[EXERCISE DIRECTIONS]
For this exercise, transcribe every line of the material exactly and skip the pictures.

[SUPPLIED DATA]
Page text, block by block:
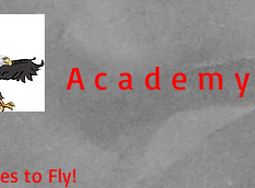
Academy​
to Fly!
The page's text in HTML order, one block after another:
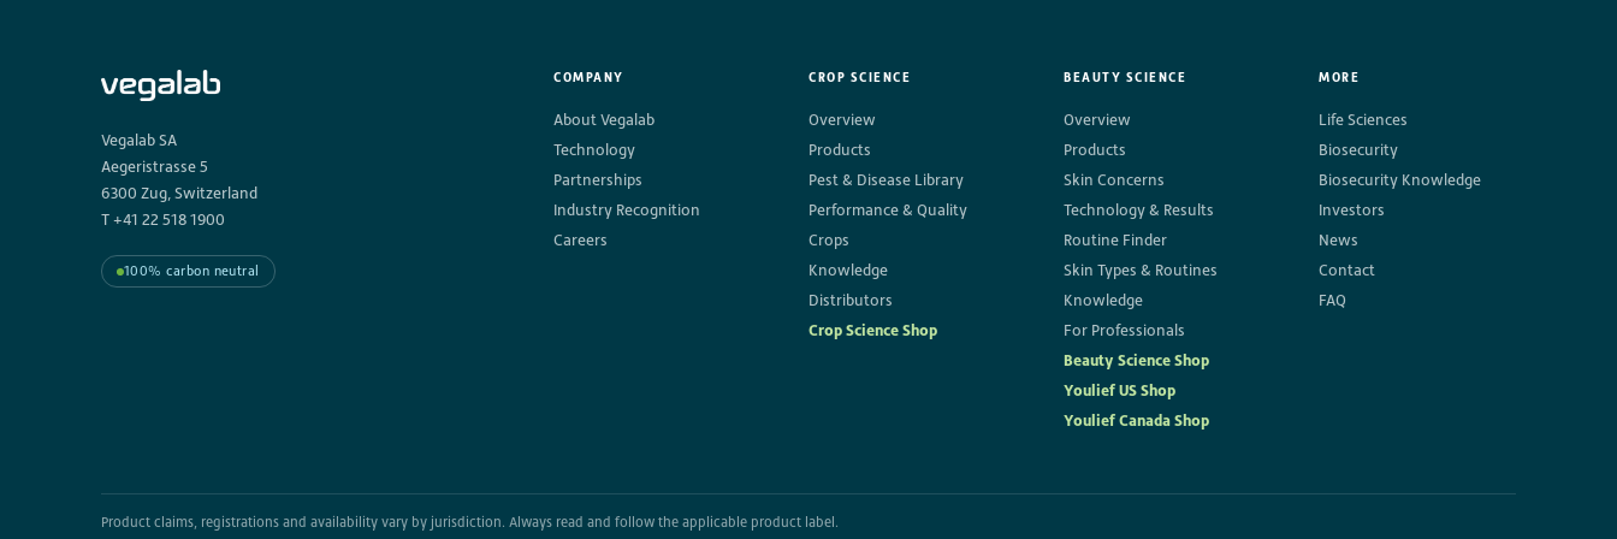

[ANSWER SECTION]
Page text, block by block:
Academy​
to Fly!
The page's text in HTML order, one block after another:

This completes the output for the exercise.